Left unmentioned by Prof. Doremus is that, in the delta smelt litigation, the Service has never contested that "invalidating the application of Section 9 to the facts of this case would preclude enforcement" of the delta smelt biop, and that "[i]n this way, invaliding Section 9 would arguably redress Plaintiffs' injury," to quote from the original district court opinion. This provides further evidence that Section 9 (and not Section 7) is the coercive provision in this case.
The Service likewise confirmed at the district court that if Section 9 were invalidated as unconstitutional, "it would affect the [biop's Reasonable and Prudent Alternative] and obviously [the Reasonable and Prudent Alternative] is what's causing injury to the plaintiffs." It would thus be unfair to on the one hand acknowledge that invalidating Section 9 would provide some redress, yet at the same time preclude a challenge to the application of this provision's constitutionality.
Prof.
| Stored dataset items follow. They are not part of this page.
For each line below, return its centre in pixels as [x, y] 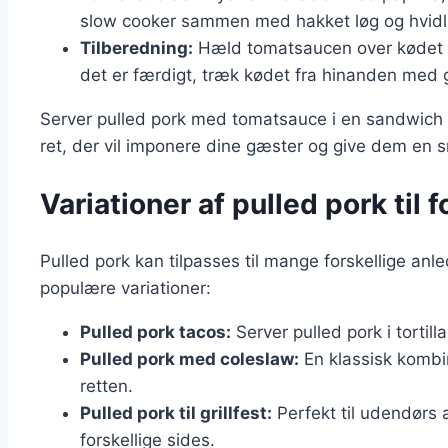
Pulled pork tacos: [155, 332]
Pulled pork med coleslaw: [189, 359]
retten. [106, 386]
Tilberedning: [136, 47]
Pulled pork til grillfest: [176, 413]
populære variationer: [125, 288]
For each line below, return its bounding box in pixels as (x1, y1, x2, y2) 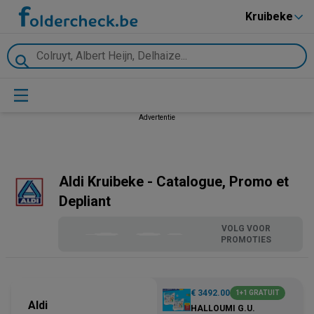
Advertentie (139, 114, 175, 121)
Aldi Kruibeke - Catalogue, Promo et (58, 173, 289, 190)
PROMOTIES (220, 235, 271, 245)
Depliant (58, 193, 111, 210)
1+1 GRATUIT (235, 289, 280, 296)
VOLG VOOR (221, 224, 271, 233)
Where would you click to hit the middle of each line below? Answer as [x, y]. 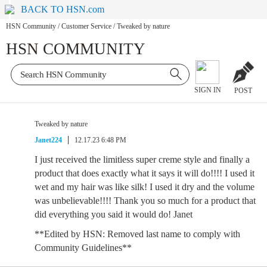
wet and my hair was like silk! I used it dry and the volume [145, 187]
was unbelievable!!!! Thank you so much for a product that [145, 201]
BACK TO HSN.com [63, 9]
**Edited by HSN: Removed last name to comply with [137, 234]
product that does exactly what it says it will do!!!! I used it [145, 173]
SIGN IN [207, 90]
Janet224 [48, 140]
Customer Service [86, 27]
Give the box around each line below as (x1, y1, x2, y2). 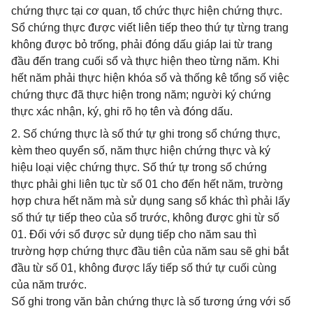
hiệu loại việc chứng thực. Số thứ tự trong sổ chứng (11, 161, 267, 173)
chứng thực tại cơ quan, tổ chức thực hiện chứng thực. (11, 5, 282, 17)
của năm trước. (11, 279, 87, 291)
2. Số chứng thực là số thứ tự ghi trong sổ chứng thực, (11, 128, 280, 140)
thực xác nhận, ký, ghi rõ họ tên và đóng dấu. (11, 105, 233, 117)
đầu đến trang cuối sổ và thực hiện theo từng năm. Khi (11, 55, 279, 67)
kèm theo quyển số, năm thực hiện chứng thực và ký (11, 145, 270, 156)
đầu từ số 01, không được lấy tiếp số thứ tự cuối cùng (11, 262, 277, 274)
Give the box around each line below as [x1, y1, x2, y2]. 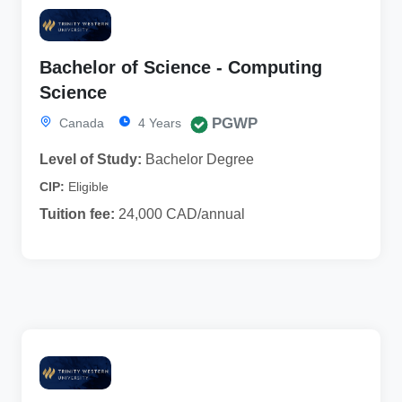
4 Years [135, 116, 181, 131]
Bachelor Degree [142, 152, 254, 168]
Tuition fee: [39, 206, 115, 223]
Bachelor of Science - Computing [39, 57, 322, 78]
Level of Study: [39, 152, 142, 168]
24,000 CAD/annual [115, 206, 245, 223]
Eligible [68, 179, 109, 195]
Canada [56, 116, 104, 131]
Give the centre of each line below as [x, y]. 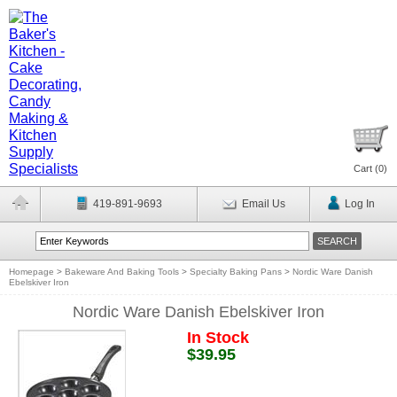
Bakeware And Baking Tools [122, 272]
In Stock [218, 338]
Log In [359, 204]
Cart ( [366, 168]
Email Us [263, 204]
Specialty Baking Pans [236, 272]
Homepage [31, 272]
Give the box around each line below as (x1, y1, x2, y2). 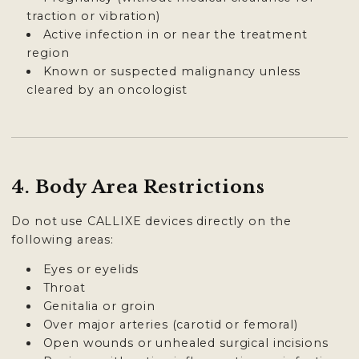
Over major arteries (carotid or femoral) (42, 317, 298, 333)
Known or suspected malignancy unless (42, 63, 301, 79)
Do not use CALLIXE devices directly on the (11, 213, 292, 228)
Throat (42, 280, 86, 296)
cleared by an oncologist (26, 82, 188, 97)
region (26, 45, 70, 60)
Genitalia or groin (42, 299, 155, 314)
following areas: (11, 232, 114, 247)
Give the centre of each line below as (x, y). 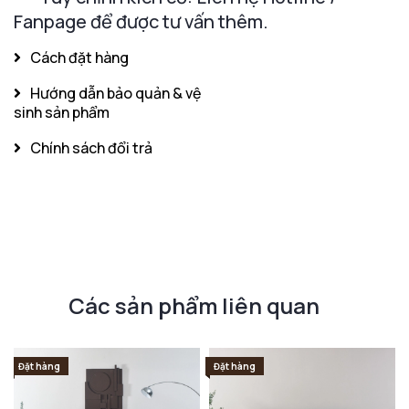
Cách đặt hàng (79, 57)
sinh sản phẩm (62, 112)
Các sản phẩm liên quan (194, 305)
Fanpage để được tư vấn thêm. (141, 21)
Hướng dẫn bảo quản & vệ (115, 93)
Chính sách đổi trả (91, 147)
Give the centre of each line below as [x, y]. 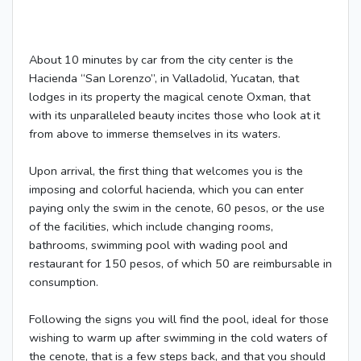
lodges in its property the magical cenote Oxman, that [170, 97]
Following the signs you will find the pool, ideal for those [179, 320]
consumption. [64, 282]
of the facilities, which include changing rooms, [151, 227]
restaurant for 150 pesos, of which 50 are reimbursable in [180, 264]
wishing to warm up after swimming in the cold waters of [178, 338]
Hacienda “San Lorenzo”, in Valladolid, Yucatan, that [164, 79]
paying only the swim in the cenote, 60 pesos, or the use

Doremus' fear is that the Ninth Circuit's standing and ripeness analysis "could be read to say that section 7's consultation duty doesn't apply at all without proof of a [Section 9] take, an interpretation which could substantially narrow Section 7." But there is little authority for the proposition that the Service may apply Section 7 absent Section 9 authority.
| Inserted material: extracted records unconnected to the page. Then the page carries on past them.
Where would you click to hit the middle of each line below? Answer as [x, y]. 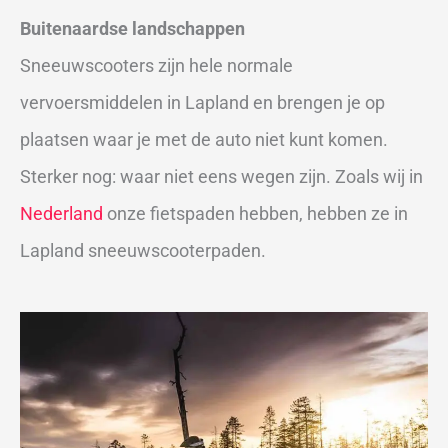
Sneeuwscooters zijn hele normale [156, 66]
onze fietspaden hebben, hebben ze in [255, 214]
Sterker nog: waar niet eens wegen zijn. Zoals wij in [221, 177]
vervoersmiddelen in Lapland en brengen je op [202, 103]
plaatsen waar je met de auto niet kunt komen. [204, 140]
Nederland [61, 214]
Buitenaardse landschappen [132, 29]
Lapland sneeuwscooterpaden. [143, 251]
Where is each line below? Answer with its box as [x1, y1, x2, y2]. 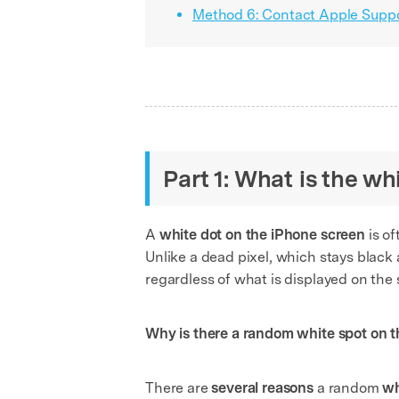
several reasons [211, 379, 314, 396]
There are [145, 379, 212, 396]
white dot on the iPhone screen [159, 226, 365, 243]
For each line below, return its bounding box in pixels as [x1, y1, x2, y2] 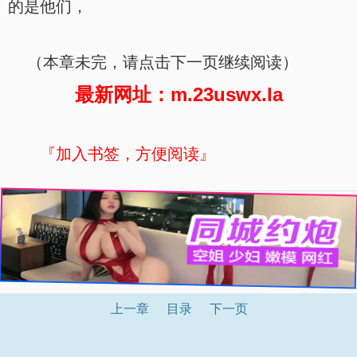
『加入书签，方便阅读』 [40, 145, 215, 163]
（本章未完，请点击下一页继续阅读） [8, 53, 298, 71]
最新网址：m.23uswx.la [74, 84, 283, 105]
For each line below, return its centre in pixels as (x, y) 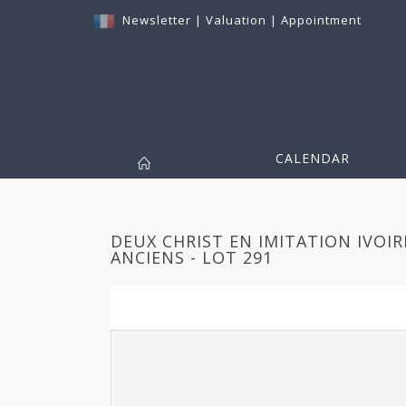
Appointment (321, 20)
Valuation (236, 20)
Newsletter (157, 20)
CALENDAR (313, 159)
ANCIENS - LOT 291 (192, 258)
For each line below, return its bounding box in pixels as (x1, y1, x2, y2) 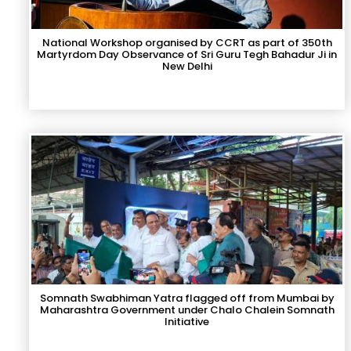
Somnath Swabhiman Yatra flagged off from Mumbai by (39, 291, 335, 306)
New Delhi (161, 59, 212, 74)
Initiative (165, 314, 210, 329)
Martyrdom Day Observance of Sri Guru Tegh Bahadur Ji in (37, 47, 338, 62)
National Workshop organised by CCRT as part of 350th (42, 35, 332, 50)
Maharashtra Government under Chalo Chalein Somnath (39, 302, 335, 317)

Indeed, the Ninth Circuit has already made clear that the Service may not restriction federal agency action through a Section 7 incidental take statement if it does not have Section 9 authority. Ariz. Cattle Growers' Ass'n v. United States Fish and Wildlife, BLM, 273 F.3d 1229, 1238 (9th Cir. 2001) ("[I]f [the] Service could issue an Incidental Take Statement even when a taking in violation of Section 9 was not present, those engaging in legal activities would be subjected to the terms and conditions of such statements. The [district] court [found] no authority for this result nor do we."). And given that Section 7's jeopardy and adverse modification prohibitions are ultimately designed to prevent species extinction, it would be absurd to require action agencies to prevent jeopardy to species or adverse modification to critical habit for species over which the Service has no constitutional authority.
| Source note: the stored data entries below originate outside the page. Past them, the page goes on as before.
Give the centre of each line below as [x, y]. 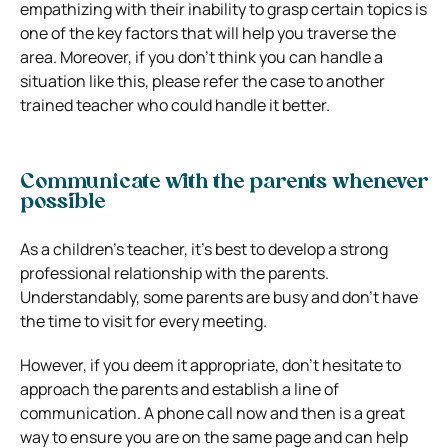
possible [62, 202]
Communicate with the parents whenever [224, 182]
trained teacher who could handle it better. [175, 104]
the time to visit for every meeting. [143, 320]
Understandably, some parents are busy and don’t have [219, 296]
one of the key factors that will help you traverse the [208, 32]
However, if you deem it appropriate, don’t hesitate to [210, 364]
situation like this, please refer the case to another [202, 80]
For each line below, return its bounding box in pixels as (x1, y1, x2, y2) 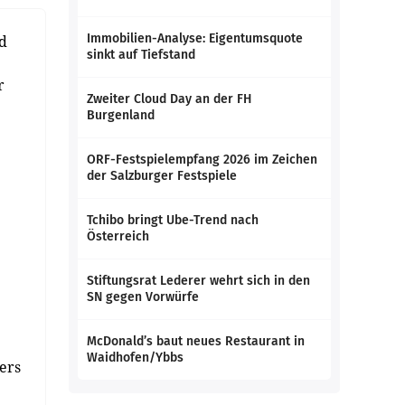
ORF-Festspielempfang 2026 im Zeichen (87, 152, 317, 167)
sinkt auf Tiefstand (87, 47, 195, 62)
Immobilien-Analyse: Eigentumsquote (87, 31, 303, 46)
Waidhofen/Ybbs (87, 350, 184, 365)
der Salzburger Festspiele (87, 168, 237, 184)
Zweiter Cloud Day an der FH (87, 91, 251, 107)
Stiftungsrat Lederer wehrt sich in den (87, 273, 310, 288)
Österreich (87, 229, 149, 244)
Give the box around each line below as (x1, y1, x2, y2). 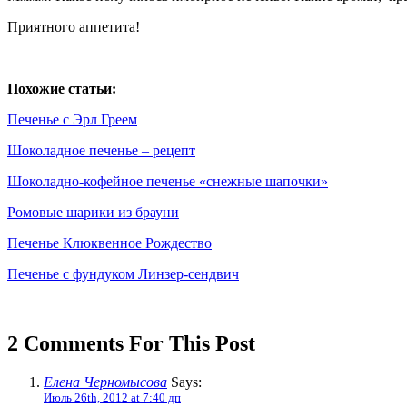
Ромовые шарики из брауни (7, 204, 179, 221)
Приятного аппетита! (7, 19, 140, 35)
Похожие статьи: (7, 81, 116, 97)
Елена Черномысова (44, 373, 167, 390)
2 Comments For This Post (7, 332, 255, 356)
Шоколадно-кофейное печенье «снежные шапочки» (7, 174, 328, 190)
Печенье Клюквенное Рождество (7, 235, 212, 252)
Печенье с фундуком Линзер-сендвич (7, 266, 239, 283)

Prof. Doremus is certainly entitled to disagree with the Ninth Circuit's conclusion that PLF's clients may seek judicial review of Section 9 in the context of the delta smelt biological opinion. But the Ninth Circuit's analysis on this point is far from "careless," as she contends. It was instead a proper recognition of the statutory relationship between Sections 7 and 9 of the ESA as well as prior case law–not to mention the express language of the delta smelt biop. Reclamation's decision to deliver less water to farmers for the purported benefit of the delta smelt is tied to the Service's coercive use of Section 9, and those harmed by this coercion should be able to challenge its constitutionality.